Task item => Retype every line below precisely as it appears.

**** Record extracts

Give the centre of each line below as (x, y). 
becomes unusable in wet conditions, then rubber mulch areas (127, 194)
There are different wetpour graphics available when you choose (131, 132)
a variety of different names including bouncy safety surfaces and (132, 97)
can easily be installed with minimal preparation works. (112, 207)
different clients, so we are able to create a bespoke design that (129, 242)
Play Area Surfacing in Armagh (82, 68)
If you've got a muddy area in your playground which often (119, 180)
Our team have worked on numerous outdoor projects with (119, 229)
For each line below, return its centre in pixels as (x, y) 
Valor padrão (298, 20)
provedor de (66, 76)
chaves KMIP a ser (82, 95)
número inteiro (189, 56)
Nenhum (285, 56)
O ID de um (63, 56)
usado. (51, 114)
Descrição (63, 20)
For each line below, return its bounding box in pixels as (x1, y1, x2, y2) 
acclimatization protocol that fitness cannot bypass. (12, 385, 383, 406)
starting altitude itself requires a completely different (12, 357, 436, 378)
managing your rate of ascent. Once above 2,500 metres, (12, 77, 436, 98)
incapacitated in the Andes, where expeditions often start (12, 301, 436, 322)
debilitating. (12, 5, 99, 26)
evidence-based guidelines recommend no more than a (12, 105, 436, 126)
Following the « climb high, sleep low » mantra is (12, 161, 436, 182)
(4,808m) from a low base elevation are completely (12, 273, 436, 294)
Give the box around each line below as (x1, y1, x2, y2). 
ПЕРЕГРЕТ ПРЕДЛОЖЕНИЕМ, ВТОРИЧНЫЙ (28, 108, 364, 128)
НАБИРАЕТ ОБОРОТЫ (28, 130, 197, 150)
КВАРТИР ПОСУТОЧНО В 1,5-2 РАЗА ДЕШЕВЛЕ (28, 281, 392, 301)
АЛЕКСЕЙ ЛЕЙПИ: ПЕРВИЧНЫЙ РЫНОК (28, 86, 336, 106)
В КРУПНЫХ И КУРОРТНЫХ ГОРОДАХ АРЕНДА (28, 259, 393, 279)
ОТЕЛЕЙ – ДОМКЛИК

********

Solved problem =>
Give the centre of each line below as (x, y). 
becomes unusable in wet conditions, then rubber mulch areas (127, 194)
There are different wetpour graphics available when you choose (131, 132)
a variety of different names including bouncy safety surfaces and (132, 97)
can easily be installed with minimal preparation works. (112, 207)
different clients, so we are able to create a bespoke design that (129, 242)
Play Area Surfacing in Armagh (82, 68)
If you've got a muddy area in your playground which often (119, 180)
Our team have worked on numerous outdoor projects with (119, 229)
For each line below, return its centre in pixels as (x, y) 
Valor padrão (298, 20)
provedor de (66, 76)
chaves KMIP a ser (82, 95)
número inteiro (189, 56)
Nenhum (285, 56)
O ID de um (63, 56)
usado. (51, 114)
Descrição (63, 20)
For each line below, return its bounding box in pixels as (x1, y1, x2, y2) 
acclimatization protocol that fitness cannot bypass. (12, 385, 383, 406)
starting altitude itself requires a completely different (12, 357, 436, 378)
managing your rate of ascent. Once above 2,500 metres, (12, 77, 436, 98)
incapacitated in the Andes, where expeditions often start (12, 301, 436, 322)
debilitating. (12, 5, 99, 26)
evidence-based guidelines recommend no more than a (12, 105, 436, 126)
Following the « climb high, sleep low » mantra is (12, 161, 436, 182)
(4,808m) from a low base elevation are completely (12, 273, 436, 294)
Give the box around each line below as (x1, y1, x2, y2). 
ПЕРЕГРЕТ ПРЕДЛОЖЕНИЕМ, ВТОРИЧНЫЙ (28, 108, 364, 128)
НАБИРАЕТ ОБОРОТЫ (28, 130, 197, 150)
КВАРТИР ПОСУТОЧНО В 1,5-2 РАЗА ДЕШЕВЛЕ (28, 281, 392, 301)
АЛЕКСЕЙ ЛЕЙПИ: ПЕРВИЧНЫЙ РЫНОК (28, 86, 336, 106)
В КРУПНЫХ И КУРОРТНЫХ ГОРОДАХ АРЕНДА (28, 259, 393, 279)
ОТЕЛЕЙ – ДОМКЛИК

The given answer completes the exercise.